MATERIAL FOR THIS EXERCISE:

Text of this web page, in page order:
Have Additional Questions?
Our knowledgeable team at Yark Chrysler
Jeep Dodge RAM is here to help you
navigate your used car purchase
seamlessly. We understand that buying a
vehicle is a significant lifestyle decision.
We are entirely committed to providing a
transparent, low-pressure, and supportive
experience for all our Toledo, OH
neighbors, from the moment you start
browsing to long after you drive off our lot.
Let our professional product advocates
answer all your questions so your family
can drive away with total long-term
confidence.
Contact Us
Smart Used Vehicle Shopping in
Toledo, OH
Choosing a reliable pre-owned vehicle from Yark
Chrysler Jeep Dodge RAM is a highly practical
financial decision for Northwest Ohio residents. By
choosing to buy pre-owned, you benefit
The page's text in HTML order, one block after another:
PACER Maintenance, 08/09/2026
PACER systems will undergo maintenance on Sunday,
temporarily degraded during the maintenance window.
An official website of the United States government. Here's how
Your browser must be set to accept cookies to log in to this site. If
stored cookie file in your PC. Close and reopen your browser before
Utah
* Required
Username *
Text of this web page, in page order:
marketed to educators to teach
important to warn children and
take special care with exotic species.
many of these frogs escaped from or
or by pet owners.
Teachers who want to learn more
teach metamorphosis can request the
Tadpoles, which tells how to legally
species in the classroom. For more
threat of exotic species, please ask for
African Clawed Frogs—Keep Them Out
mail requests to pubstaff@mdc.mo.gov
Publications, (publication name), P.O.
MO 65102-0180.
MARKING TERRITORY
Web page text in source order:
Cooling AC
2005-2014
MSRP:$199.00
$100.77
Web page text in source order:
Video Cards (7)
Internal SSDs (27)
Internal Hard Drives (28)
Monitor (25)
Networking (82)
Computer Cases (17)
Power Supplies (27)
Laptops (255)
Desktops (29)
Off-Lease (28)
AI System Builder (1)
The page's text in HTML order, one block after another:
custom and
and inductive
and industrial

WHAT IS REQUIRED: What lines above contain "owned"? Copy them out.

PROBLEM SOLUTION:
Choosing a reliable pre-owned vehicle from Yark
choosing to buy pre-owned, you benefit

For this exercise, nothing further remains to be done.